簡体字、繁体字、どう違うの?
クライアントの多くは、翻訳案件を発注いただく際、簡体字と繁体字がそれぞれ漢字圏における位置づけにあいまいな認識しか持ち合わせておらず、その都度、説明をさせていただくことが多々あります。
ここで、Q&A形式でできるだけ簡単に説明をまとめ見たいと思います。
❶漢字圏で簡体字と繁体字をそれぞれ使う国と地域は?
台湾、香港、アモイでは繁体字を使用、それ以外の漢字圏(中国本土、シンガポール、マレーシアなど)では基本的に簡体字を使います。
❷簡体字と繁体字は書体としての違いや2種類に存在する経緯は?
実は20世紀50年代半ばまではすべて繁体字でしたが、1956年頃から中国本土で簡体字が使うようになりました。もっとも、国民党時代の1930年代から簡体字切り替えの動きがあったようです。(途中で頓挫)1980年代頃からシンガポールで簡体字への変更が行われ、ほかの漢字圏も追随して簡体字が使われるようになりました。
❸中文和訳の案件は翻訳者をどう選べばよいのでしょうか
中文(簡体字・繁体字)和訳する際は、翻訳スキルを持つ翻訳者であれば基本的に誰でも難なくこなせるでしょう。
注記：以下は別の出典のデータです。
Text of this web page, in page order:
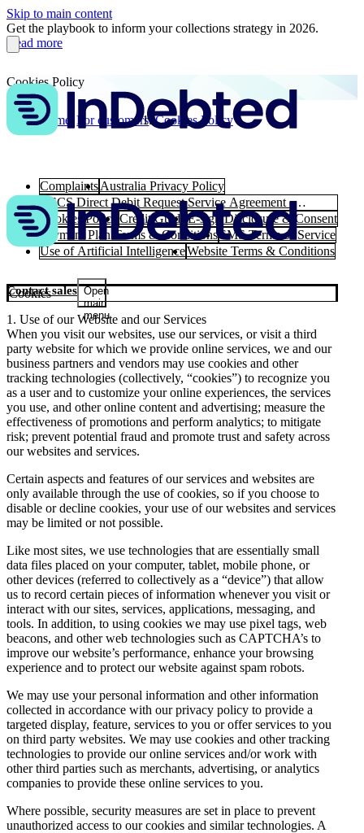
Skip to main content
Get the playbook to inform your collections strategy in 2026.
Read more
Contact sales Open
main
menu
Cookies Policy
Home For customers Cookies Policy
ComplaintsAustralia Privacy Policy
BECS Direct Debit Request Service Agreement -
Australia
Cookies Policy Credit Guide E-sign Disclosure & Consent
Payment Plan Terms & Conditions SMS Terms of Service
Use of Artificial IntelligenceWebsite Terms & Conditions
Cookies
1. Use of our Website and our Services
When you visit our websites, use our services, or visit a third
party website for which we provide online services, we and our
business partners and vendors may use cookies and other
tracking technologies (collectively, “cookies”) to recognize you
as a user and to customize your online experiences, the services
you use, and other online content and advertising; measure the
effectiveness of promotions and perform analytics; to mitigate
risk; prevent potential fraud and promote trust and safety across
our websites and services.
Certain aspects and features of our services and websites are
only available through the use of cookies, so if you choose to
disable or decline cookies, your use of our websites and services
may be limited or not possible.
Like most sites, we use technologies that are essentially small
data files placed on your computer, tablet, mobile phone, or
other devices (referred to collectively as a “device”) that allow
us to record certain pieces of information whenever you visit or
interact with our sites, services, applications, messaging, and
tools. In addition, to using cookies we may use pixel tags, web
beacons, and other web technologies such as CAPTCHA’s to
improve our website’s performance, enhance your browsing
experience and to protect our website against spam robots.
We may use your personal information and other information
collected in accordance with our privacy policy to provide a
targeted display, feature, services to you or offer services to you
on third party websites. We may use cookies and other tracking
technologies to provide our online services and/or work with
other third parties such as merchants, advertising, or analytics
companies to provide these online services to you.
Where possible, security measures are set in place to prevent
unauthorized access to our cookies and similar technologies. A
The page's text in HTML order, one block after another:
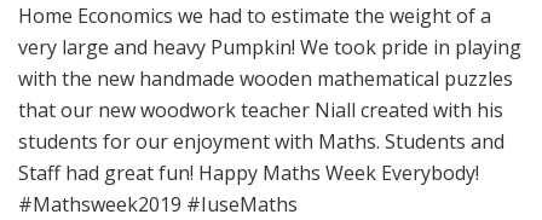
Home Economics we had to estimate the weight of a
very large and heavy Pumpkin! We took pride in playing
with the new handmade wooden mathematical puzzles
that our new woodwork teacher Niall created with his
students for our enjoyment with Maths. Students and
Staff had great fun! Happy Maths Week Everybody!
#Mathsweek2019 #IuseMaths
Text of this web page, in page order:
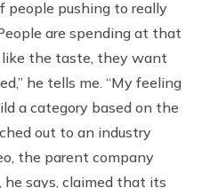
people pushing to really
are spending at that
the taste, they want
he tells me. “My feeling
a category based on the
out to an industry
the parent company
he says, claimed that its
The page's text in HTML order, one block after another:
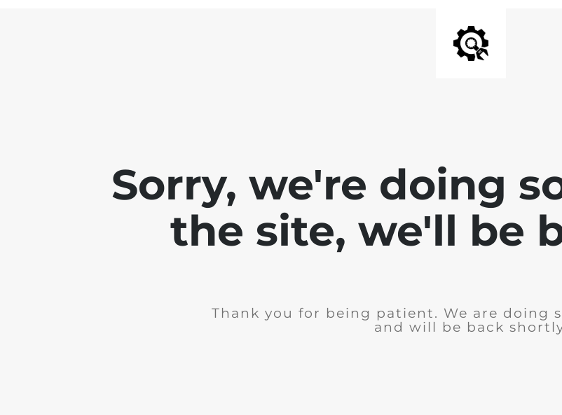
Sorry, we're doing
the site, we'll be
Thank you for being patient. We are doing
and will be back
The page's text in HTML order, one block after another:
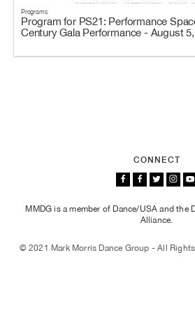
Programs
Program for PS21: Performance
Century Gala Performance - August
CONNECT
MMDG is a member of Dance/USA and the
Alliance.
© 2021 Mark Morris Dance Group - All Rights
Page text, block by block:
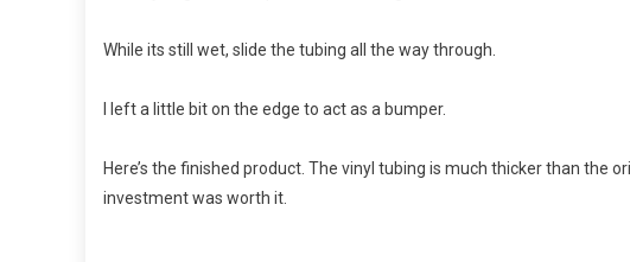
While its still wet, slide the tubing all the way through.
I left a little bit on the edge to act as a bumper.
Here’s the finished product. The vinyl tubing is much thicker than the
investment was worth it.
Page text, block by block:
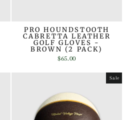
PRO HOUNDSTOOTH
CABRETTA LEATHER
GOLF GLOVES -
BROWN (2 PACK)
$65.00
Sale
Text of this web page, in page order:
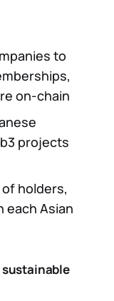
to
on-chain
projects
holders,
each Asian
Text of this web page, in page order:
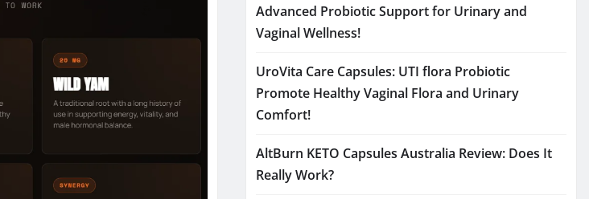
Advanced Probiotic Support for Urinary and
Vaginal Wellness!
UroVita Care Capsules: UTI flora Probiotic
Promote Healthy Vaginal Flora and Urinary
Comfort!
AltBurn KETO Capsules Australia Review: Does It
Really Work?
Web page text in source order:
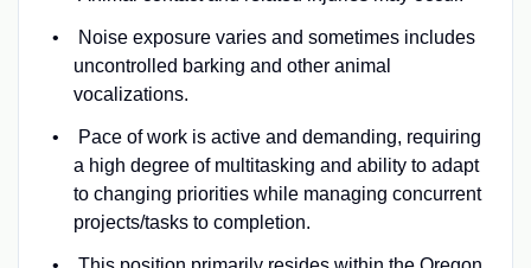
Noise exposure varies and sometimes includes
uncontrolled barking and other animal
vocalizations.
Pace of work is active and demanding, requiring
a high degree of multitasking and ability to adapt
to changing priorities while managing concurrent
projects/tasks to completion.
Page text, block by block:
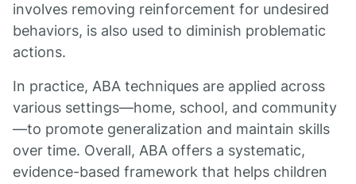
involves removing reinforcement for undesired
behaviors, is also used to diminish problematic
actions.
In practice, ABA techniques are applied across
various settings—home, school, and community
—to promote generalization and maintain skills
over time. Overall, ABA offers a systematic,
evidence-based framework that helps children
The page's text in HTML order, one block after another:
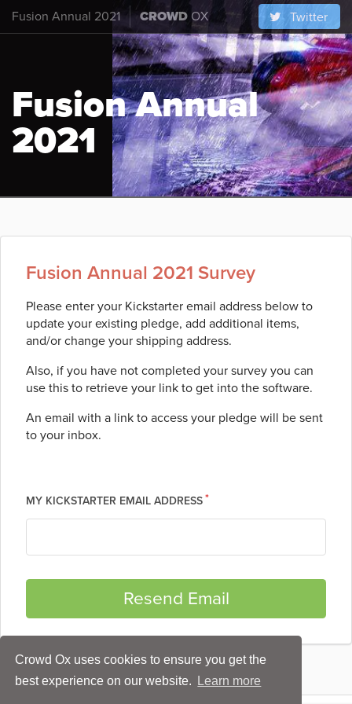
Crowd Ox uses cookies to ensure you get the
best experience on our website.
Learn more
Fusion Annual 2021 CROWD OX Twitter
Fusion Annual
2021
Fusion Annual 2021 Survey
Please enter your Kickstarter email address below to
update your existing pledge, add additional items,
and/or change your shipping address.
Also, if you have not completed your survey you can
use this to retrieve your link to get into the software.
An email with a link to access your pledge will be sent
to your inbox.
MY KICKSTARTER EMAIL ADDRESS
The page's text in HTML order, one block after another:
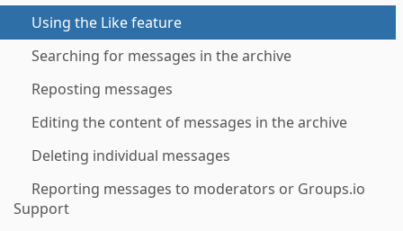
Using the Like feature
Searching for messages in the archive
Reposting messages
Editing the content of messages in the archive
Deleting individual messages
Reporting messages to moderators or Groups.io
Support
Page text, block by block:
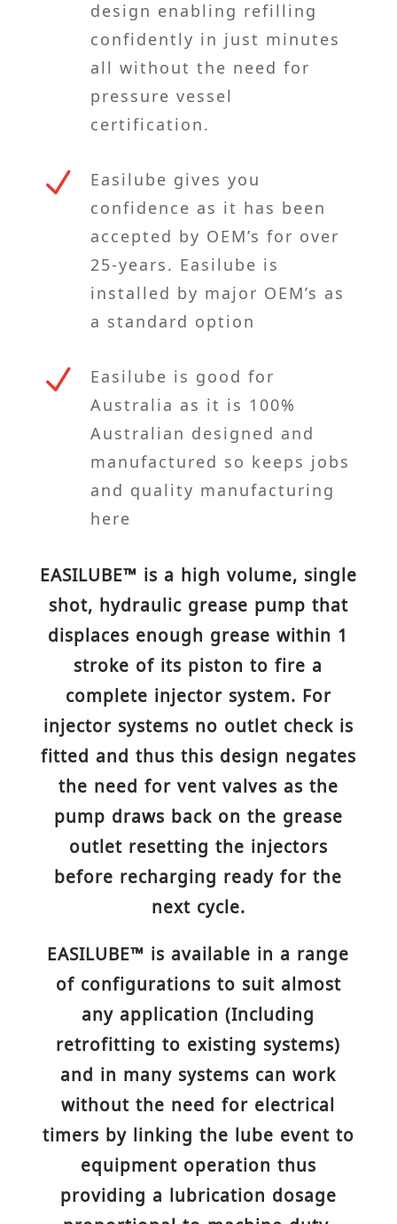
design enabling refilling
confidently in just minutes
all without the need for
pressure vessel
certification.
N
Easilube gives you
confidence as it has been
accepted by OEM’s for over
25-years. Easilube is
installed by major OEM’s as
a standard option
N
Easilube is good for
Australia as it is 100%
Australian designed and
manufactured so keeps jobs
and quality manufacturing
here
EASILUBE™ is a high volume, single
shot, hydraulic grease pump that
displaces enough grease within 1
stroke of its piston to fire a
complete injector system. For
injector systems no outlet check is
fitted and thus this design negates
the need for vent valves as the
pump draws back on the grease
outlet resetting the injectors
before recharging ready for the
next cycle.
EASILUBE™ is available in a range
of configurations to suit almost
any application (Including
retrofitting to existing systems)
and in many systems can work
without the need for electrical
timers by linking the lube event to
equipment operation thus
providing a lubrication dosage
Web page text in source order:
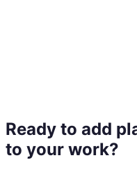
Ready to add
to your work?
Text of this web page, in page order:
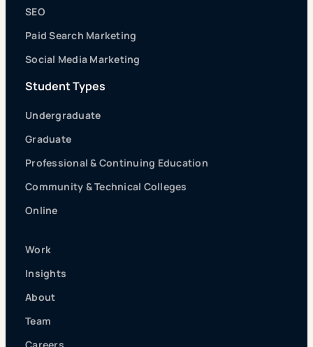
SEO
Paid Search Marketing
Social Media Marketing
Student Types
Undergraduate
Graduate
Professional & Continuing Education
Community & Technical Colleges
Online
Work
Insights
About
Team
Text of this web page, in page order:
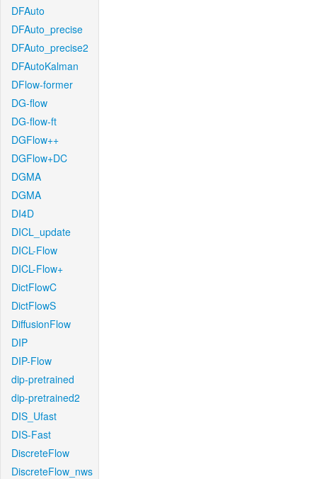
DFAuto
DFAuto_precise
DFAuto_precise2
DFAutoKalman
DFlow-former
DG-flow
DG-flow-ft
DGFlow++
DGFlow+DC
DGMA
DGMA
DI4D
DICL_update
DICL-Flow
DICL-Flow+
DictFlowC
DictFlowS
DiffusionFlow
DIP
DIP-Flow
dip-pretrained
dip-pretrained2
DIS_Ufast
DIS-Fast
DiscreteFlow
DiscreteFlow_nws
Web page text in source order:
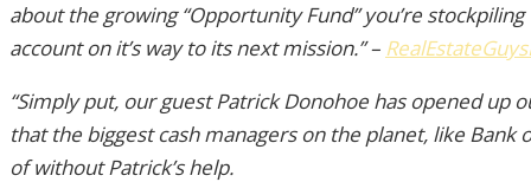
about the growing “Opportunity Fund” you’re
account on it’s way to its next mission.” –
“Simply put, our guest Patrick Donohoe has opened up
that the biggest cash managers on the planet, like Bank
of without Patrick’s help.
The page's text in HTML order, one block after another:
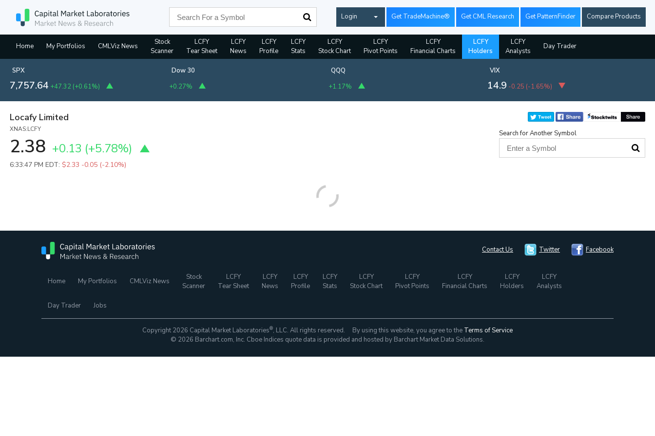
Login Get TradeMachine® Get CML Research Get PatternFinder Compare Products
Home My Portfolios CMLViz News
Stock
Scanner
LCFY
Tear Sheet
LCFY
News
LCFY
Profile
LCFY
Stats
LCFY
Stock Chart
LCFY
Pivot Points
LCFY
Financial Charts
LCFY
Holders
LCFY
Analysts
Day Trader
SPX
7,757.64 +47.32 (+0.61%)
Dow 30
+0.27%
QQQ
+1.17%
VIX
14.9 -0.25 (-1.65%)
Locafy Limited
XNAS:LCFY
2.38 +0.13 (+5.78%)
6:33:47 PM EDT: $2.33 -0.05 (-2.10%)
Search for Another Symbol
Contact Us Twitter Facebook
Home My Portfolios CMLViz News
Stock
Scanner
LCFY
Tear Sheet
LCFY
News
LCFY
Profile
LCFY
Stats
LCFY
Stock Chart
LCFY
Pivot Points
LCFY
Financial Charts
LCFY
Holders
LCFY
Analysts
Day Trader Jobs
Copyright 2026 Capital Market Laboratories®, LLC. All rights reserved. By using this website, you agree to the Terms of Service
© 2026 Barchart.com, Inc. Cboe Indices quote data is provided and hosted by Barchart Market Data Solutions.
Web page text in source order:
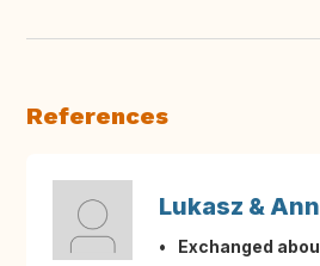
References
Lukasz &
Exchanged
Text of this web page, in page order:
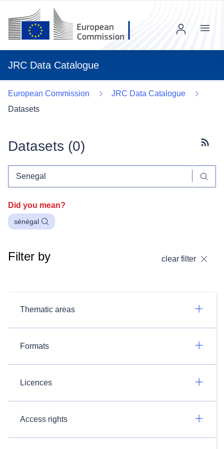
JRC Data Catalogue
Menu
European Commission
JRC Data Catalogue
Datasets
Datasets (0)
Did you mean?
sénégal
Filter by clear filter
Thematic areas
Formats
Licences
Access rights
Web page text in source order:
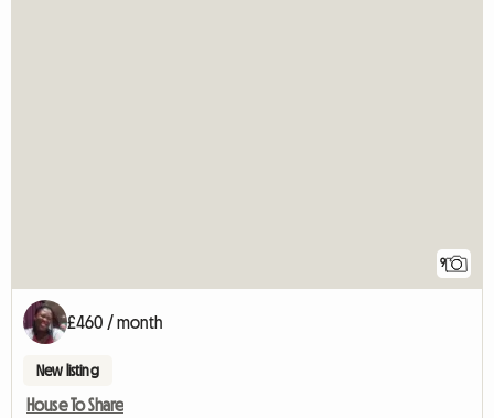
9
£460 / month
New listing
House To Share
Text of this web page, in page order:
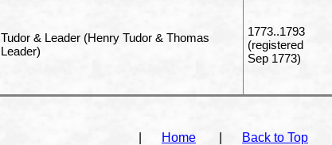
Tudor & Leader (Henry Tudor & Thomas
Leader)
1773..1793
(registered
Sep 1773)
Home Back to Top
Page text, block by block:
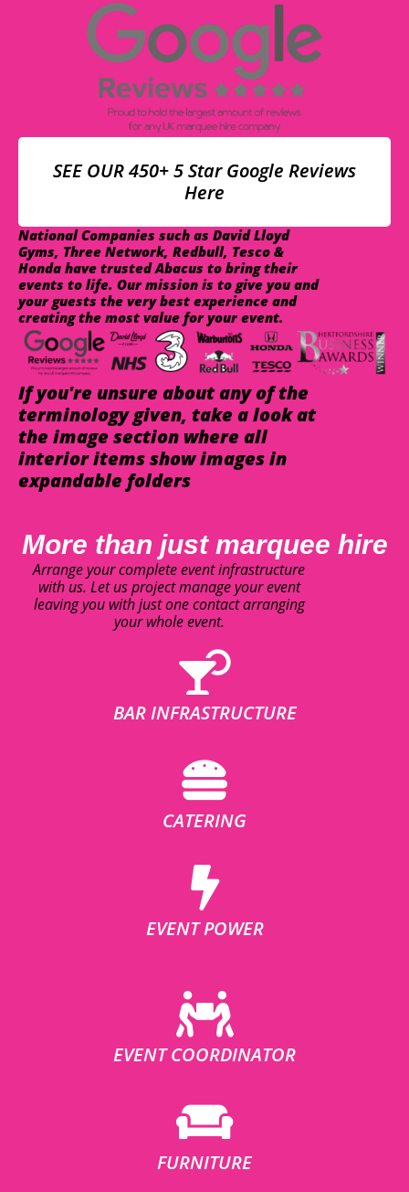
SEE OUR 450+ 5 Star Google Reviews
Here
National Companies such as David Lloyd
Gyms, Three Network, Redbull, Tesco &
Honda have trusted Abacus to bring their
events to life. Our mission is to give you and
your guests the very best experience and
creating the most value for your event.
If you're unsure about any of the
terminology given, take a look at
the image section where all
interior items show images in
expandable folders
More than just marquee hire
Arrange your complete event infrastructure
with us. Let us project manage your event
leaving you with just one contact arranging
your whole event.
BAR INFRASTRUCTURE
CATERING
EVENT POWER
EVENT COORDINATOR
FURNITURE
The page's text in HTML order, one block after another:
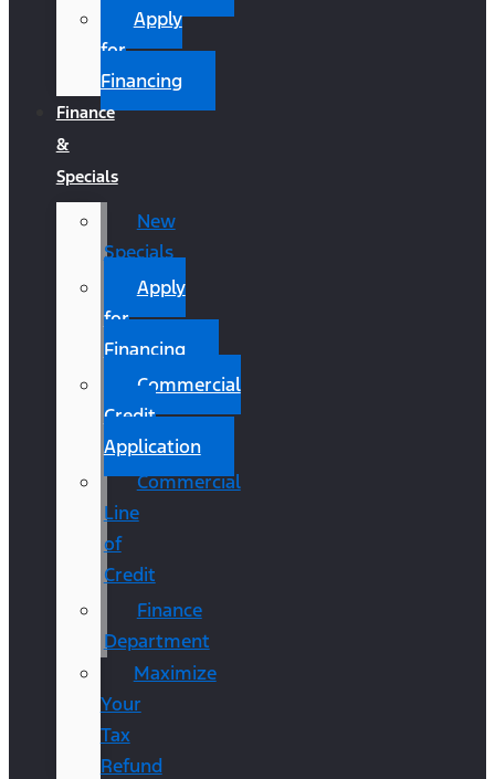
Apply
for
Financing
Finance
&
Specials
New
Specials
Apply
for
Financing
Commercial
Credit
Application
Commercial
Line
of
Credit
Finance
Department
Maximize
Your
Tax
Refund
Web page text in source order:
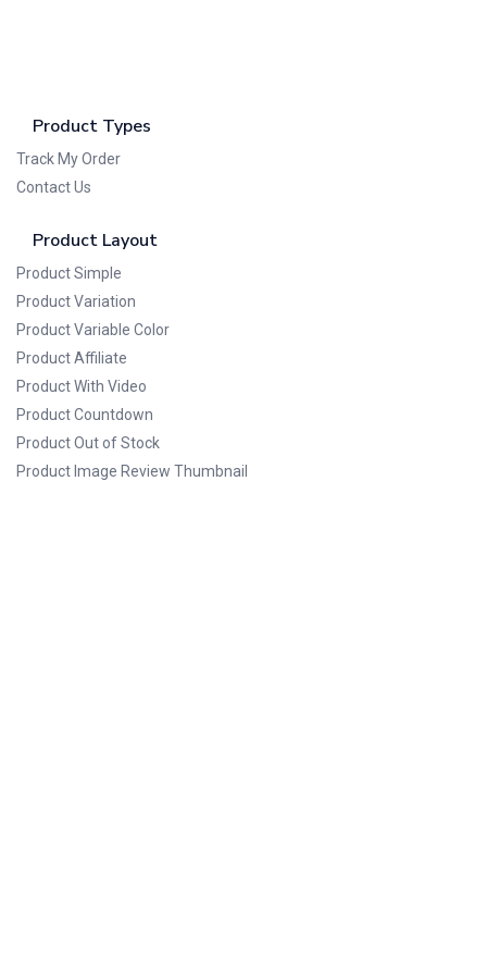
Product Types
Track My Order
Contact Us
Product Layout
Product Simple
Product Variation
Product Variable Color
Product Affiliate
Product With Video
Product Countdown
Product Out of Stock
Product Image Review Thumbnail

強いて言えば簡体字ネイティブの翻訳者は、繁体字もほとんどが読める柔軟性に長けており、第一の選択でしょう。
❹和文中訳の案件は翻訳者をどう選べばよいのでしょうか
和文中訳(簡体字・繁体字)するケースでは、翻訳者選びが一番頭を悩ますことでしょう。ターゲットユーザー、訳文の掲載媒体、そして予算などによって、選択肢が分かれます。実を言うと、同じ漢字圏でも、言い回しや、固有名詞、そして文化的背景によるもの事の考え方に少ながらず違いが現れます。そのためユーザー(読み手)数が多い中国本土、香港、台湾にそれぞれ長期間くらしたことのある人以外はすべてこなせる翻訳者はほぼいないでしょう。ですので、すこしでもクライアントのターゲットユーザーに近づける訳文ができる翻訳者を選ぶしかないでしょう。